▶ [TASK STATEMENT] Where a line of the entries holds the string "tutorial", copy that line.

Data entries
◇ ◇ ◇ ◇ ◇

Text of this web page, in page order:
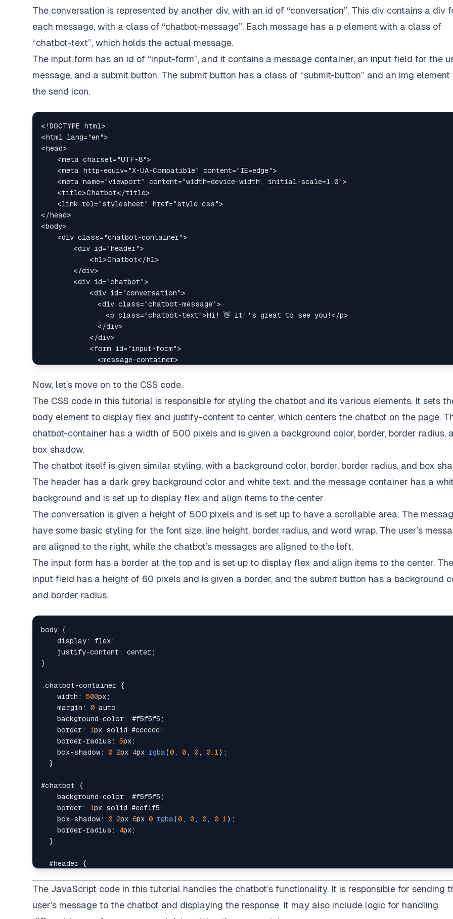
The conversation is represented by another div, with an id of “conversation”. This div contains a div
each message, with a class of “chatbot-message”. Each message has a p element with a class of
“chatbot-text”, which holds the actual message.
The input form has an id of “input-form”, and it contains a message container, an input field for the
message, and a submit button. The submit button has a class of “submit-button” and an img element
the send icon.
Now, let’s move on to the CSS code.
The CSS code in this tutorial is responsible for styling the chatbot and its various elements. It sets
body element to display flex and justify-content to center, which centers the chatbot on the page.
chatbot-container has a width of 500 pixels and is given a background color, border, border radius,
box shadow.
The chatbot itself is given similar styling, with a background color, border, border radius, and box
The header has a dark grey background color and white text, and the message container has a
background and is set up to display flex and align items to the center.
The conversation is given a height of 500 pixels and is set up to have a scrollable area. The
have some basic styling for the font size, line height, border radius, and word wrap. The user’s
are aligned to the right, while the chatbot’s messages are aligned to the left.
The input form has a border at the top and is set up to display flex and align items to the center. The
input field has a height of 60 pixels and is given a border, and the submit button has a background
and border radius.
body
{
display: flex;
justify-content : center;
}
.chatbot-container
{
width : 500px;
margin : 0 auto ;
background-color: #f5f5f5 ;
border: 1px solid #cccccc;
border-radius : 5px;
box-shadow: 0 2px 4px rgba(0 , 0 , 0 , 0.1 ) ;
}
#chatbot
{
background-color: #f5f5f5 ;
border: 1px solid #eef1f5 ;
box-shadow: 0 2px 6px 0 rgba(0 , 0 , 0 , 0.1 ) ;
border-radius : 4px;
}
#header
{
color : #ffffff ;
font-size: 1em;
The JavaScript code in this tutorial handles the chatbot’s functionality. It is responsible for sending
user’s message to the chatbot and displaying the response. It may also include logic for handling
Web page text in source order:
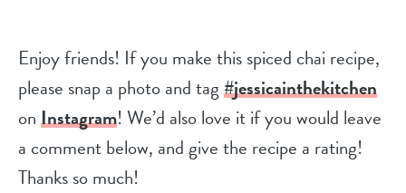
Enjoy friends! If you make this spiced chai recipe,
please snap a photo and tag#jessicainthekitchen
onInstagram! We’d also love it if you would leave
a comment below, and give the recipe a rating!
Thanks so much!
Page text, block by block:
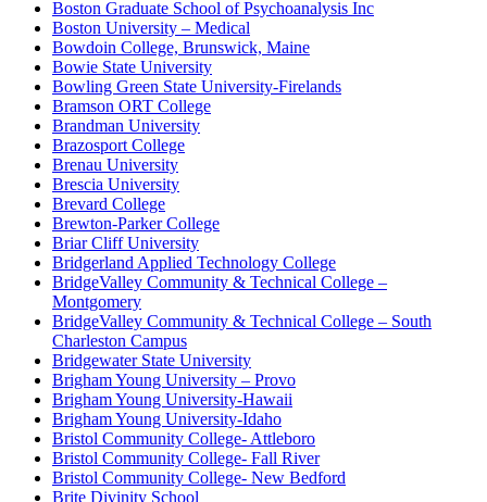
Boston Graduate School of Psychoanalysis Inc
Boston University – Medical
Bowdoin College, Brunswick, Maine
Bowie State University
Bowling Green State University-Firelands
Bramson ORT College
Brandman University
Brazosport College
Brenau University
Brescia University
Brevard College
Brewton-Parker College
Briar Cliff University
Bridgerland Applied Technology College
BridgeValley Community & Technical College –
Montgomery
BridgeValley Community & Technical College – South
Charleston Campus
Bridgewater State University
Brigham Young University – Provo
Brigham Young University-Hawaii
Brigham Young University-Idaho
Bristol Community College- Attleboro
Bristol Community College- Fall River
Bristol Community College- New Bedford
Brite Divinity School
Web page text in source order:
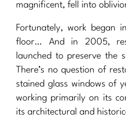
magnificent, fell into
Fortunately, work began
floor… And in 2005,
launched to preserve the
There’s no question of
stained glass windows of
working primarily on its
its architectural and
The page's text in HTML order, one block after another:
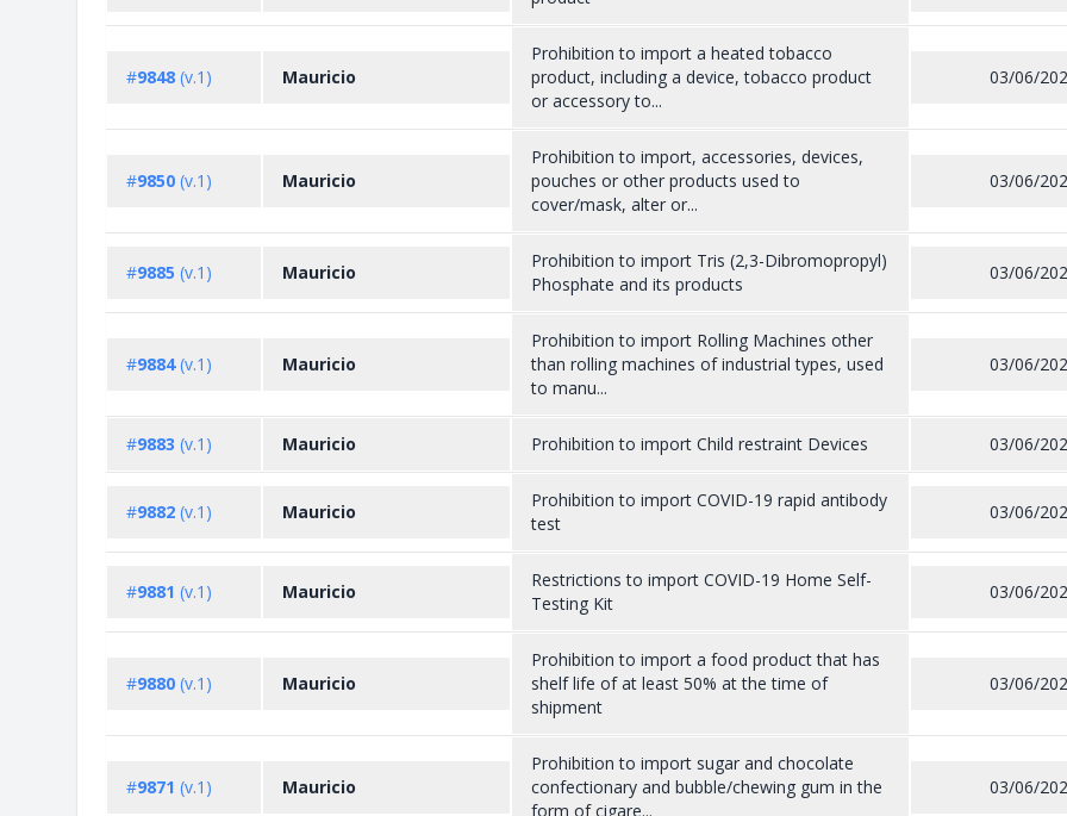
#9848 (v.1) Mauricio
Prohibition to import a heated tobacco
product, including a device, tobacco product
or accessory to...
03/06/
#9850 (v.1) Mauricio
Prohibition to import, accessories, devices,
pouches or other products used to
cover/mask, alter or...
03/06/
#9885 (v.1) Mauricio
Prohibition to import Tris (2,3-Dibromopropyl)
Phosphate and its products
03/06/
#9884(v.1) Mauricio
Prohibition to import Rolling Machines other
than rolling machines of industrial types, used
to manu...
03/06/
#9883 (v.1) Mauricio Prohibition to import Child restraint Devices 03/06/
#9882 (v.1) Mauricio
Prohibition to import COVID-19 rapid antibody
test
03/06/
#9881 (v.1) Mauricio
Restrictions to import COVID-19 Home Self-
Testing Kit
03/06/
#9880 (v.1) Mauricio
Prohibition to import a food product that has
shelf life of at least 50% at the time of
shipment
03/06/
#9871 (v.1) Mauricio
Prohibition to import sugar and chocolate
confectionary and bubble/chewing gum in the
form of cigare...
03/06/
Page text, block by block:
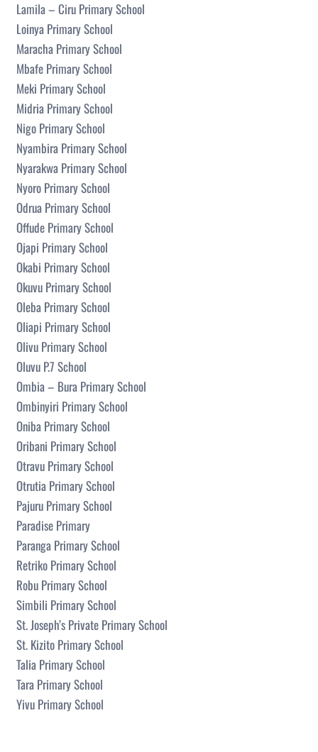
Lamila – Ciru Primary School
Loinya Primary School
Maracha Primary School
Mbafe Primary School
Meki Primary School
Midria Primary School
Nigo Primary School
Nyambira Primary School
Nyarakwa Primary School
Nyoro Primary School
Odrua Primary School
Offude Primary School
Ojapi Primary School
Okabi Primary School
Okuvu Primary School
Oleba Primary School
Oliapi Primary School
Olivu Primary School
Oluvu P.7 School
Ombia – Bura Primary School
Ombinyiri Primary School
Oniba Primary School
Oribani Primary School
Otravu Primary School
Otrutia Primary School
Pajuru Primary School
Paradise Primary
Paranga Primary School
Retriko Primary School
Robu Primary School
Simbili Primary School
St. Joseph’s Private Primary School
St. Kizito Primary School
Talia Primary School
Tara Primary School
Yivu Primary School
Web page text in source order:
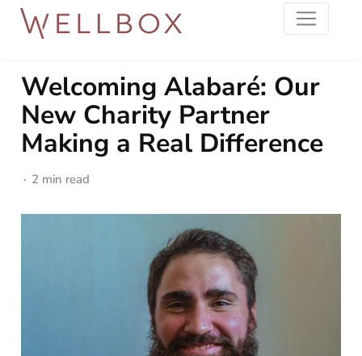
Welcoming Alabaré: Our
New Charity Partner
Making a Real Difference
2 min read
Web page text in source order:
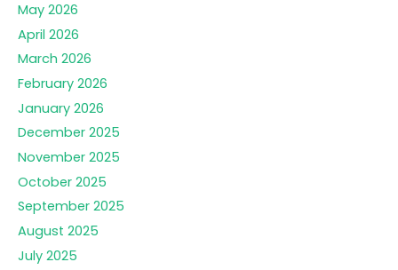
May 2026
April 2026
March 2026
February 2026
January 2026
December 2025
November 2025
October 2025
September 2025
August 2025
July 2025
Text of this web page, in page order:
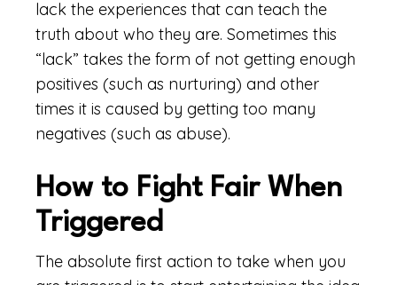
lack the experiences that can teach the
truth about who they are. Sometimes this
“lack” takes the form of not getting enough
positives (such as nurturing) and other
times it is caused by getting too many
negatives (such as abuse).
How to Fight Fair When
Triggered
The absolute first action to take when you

◇ ◇ ◇ ◇ ◇

▶ [WRITTEN REPLY]
The CSS code in this tutorial is responsible for styling the chatbot and its various elements. It sets
The JavaScript code in this tutorial handles the chatbot’s functionality. It is responsible for sending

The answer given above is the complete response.